En el horno tenés un plato de ravioles- dijo Silvia,
cuando entró a la casa.
-Sabes
que los martes pasó por el Club- y él puso cara de nada.
-Es historia
vieja, ya me cansé.- y la piel le envejeció años en un instante.- Cenas en lo de tu madre, sin avisar. Nunca sé si
Doña Elvira está con los achaques, si son inventados por vos, por ella o por
los dos.
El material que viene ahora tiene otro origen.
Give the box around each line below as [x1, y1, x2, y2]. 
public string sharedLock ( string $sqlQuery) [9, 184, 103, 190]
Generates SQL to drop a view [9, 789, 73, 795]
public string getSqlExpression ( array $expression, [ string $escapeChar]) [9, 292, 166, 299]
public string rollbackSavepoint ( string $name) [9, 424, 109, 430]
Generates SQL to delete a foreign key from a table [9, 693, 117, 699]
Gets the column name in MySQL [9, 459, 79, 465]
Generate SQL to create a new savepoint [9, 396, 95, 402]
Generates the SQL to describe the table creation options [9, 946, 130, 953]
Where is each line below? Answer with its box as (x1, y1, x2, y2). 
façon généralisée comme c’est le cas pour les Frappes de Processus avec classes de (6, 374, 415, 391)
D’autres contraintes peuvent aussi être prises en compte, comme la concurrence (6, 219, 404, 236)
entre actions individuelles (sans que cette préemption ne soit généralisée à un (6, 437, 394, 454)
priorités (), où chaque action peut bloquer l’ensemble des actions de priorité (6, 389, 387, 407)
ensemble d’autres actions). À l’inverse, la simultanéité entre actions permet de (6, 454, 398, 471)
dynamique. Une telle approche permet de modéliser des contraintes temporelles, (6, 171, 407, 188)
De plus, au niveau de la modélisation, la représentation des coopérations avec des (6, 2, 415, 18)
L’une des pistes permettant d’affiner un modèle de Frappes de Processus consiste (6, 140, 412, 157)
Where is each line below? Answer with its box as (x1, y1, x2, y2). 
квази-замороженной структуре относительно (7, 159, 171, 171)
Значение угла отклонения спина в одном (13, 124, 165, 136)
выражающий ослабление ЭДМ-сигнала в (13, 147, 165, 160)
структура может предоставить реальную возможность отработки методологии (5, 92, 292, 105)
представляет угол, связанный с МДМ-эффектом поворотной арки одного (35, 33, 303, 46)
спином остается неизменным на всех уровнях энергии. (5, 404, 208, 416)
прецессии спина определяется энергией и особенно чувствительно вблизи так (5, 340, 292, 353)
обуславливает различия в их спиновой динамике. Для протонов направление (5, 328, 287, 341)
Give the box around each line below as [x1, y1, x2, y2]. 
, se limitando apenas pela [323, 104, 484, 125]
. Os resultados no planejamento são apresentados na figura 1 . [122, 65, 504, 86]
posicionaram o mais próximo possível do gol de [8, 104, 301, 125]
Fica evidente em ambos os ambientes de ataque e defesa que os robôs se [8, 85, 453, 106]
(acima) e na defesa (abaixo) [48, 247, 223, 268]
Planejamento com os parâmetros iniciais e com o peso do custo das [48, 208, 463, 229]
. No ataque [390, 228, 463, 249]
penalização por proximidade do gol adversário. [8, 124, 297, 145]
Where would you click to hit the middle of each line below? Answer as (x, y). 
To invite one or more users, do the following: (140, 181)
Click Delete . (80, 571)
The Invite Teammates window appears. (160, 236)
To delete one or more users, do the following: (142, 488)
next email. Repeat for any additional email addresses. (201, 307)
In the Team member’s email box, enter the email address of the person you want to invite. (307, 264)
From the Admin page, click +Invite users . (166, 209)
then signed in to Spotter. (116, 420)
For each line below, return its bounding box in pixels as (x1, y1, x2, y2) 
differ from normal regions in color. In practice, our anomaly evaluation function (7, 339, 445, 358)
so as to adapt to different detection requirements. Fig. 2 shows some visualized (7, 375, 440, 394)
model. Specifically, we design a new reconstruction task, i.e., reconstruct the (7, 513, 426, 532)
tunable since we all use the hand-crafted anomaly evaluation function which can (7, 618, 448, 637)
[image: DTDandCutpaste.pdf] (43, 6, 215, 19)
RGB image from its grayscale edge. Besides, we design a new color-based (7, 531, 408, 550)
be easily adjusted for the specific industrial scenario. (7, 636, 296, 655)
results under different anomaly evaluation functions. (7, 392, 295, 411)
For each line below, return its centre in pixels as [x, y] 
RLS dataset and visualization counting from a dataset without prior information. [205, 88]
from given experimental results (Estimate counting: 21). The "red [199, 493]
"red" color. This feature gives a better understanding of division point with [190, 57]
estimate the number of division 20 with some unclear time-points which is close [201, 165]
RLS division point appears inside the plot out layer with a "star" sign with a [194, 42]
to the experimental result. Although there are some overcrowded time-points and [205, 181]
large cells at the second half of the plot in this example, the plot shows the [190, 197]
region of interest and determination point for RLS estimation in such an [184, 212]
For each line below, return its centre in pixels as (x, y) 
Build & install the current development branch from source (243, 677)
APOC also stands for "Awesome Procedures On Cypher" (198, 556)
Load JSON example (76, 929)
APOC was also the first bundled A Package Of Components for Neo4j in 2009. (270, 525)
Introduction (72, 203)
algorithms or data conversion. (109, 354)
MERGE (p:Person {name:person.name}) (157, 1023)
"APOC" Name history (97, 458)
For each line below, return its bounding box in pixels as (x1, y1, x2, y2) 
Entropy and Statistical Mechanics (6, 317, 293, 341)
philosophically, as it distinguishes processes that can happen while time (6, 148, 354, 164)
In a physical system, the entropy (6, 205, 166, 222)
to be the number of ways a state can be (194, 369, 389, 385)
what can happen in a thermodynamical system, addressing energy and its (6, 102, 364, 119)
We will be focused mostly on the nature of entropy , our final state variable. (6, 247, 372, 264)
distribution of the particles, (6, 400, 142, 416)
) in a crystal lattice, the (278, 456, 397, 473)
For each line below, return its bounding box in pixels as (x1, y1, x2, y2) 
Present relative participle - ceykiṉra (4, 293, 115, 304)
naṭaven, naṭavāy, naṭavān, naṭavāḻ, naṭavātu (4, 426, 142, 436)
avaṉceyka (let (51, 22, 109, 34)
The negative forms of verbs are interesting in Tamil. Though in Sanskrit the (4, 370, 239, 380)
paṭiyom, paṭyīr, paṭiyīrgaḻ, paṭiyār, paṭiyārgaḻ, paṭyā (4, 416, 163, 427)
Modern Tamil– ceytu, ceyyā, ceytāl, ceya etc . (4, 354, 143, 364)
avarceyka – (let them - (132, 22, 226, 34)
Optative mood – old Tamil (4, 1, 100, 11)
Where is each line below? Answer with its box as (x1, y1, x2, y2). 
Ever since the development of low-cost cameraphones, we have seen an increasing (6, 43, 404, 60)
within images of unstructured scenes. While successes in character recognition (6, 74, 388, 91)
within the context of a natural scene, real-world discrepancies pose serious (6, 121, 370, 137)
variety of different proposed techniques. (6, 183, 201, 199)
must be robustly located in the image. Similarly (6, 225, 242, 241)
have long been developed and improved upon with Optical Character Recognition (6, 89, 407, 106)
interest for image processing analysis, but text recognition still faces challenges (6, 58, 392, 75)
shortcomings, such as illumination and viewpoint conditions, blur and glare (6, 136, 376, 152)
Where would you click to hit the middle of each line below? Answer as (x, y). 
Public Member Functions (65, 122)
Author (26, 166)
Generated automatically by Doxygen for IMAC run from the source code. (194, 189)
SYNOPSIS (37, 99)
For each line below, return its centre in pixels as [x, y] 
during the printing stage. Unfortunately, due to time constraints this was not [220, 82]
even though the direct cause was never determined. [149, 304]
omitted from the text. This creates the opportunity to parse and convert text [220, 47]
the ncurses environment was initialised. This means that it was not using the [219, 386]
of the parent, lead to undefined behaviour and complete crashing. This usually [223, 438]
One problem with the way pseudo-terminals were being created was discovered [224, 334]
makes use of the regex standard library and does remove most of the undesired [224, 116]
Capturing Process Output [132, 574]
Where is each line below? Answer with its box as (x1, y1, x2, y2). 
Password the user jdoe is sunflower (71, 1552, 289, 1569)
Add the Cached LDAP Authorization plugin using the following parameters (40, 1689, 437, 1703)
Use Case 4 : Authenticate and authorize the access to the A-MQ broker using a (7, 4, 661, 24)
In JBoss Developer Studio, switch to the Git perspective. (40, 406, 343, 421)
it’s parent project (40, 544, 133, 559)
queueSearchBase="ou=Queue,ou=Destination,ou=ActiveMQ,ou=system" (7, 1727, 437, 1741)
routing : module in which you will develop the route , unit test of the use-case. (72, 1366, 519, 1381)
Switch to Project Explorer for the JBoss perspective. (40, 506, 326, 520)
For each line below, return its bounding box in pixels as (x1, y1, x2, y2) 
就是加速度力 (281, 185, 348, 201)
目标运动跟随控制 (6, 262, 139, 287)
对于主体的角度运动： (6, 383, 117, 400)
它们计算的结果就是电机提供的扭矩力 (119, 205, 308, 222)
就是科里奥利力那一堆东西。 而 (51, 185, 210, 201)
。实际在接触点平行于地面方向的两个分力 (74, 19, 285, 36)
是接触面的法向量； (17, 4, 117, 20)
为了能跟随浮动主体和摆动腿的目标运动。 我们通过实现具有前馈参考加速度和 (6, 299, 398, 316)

A la “mama” nunca le caí simpática, bueno esa es otra, donde siempre
quedé pagando, ya tampoco importa.
- Sabés que el único que le da pelota a
la vieja soy yo- Como afligido
-Esto
no da para más, mañana me vuelvo a lo de mis padres, en este momento es el único lugar al que puedo
ir, ya lo discutimos, refutó Silvia.
A
la mañana Marcelo llamó a la oficina, se tomó el día por enfermedad. Si bien no
la podía retener, quería verla partir, quizás por última vez. La suerte estaba
echada, la rutina -según él- había consumido el amor. El destello se esfumó,
por esa puta costumbre que algunos hombres tenemos No más “a brillar, mi amor”.
La observó
calladamente vestirse con esa prolijidad sin apuro, sin tiempo que la
caracterizaba y que a él le molestaba.
Le
costó a Silvia salir con la valija, de la frustración, atropelló la mesa, el
portazo fue toda una contestación.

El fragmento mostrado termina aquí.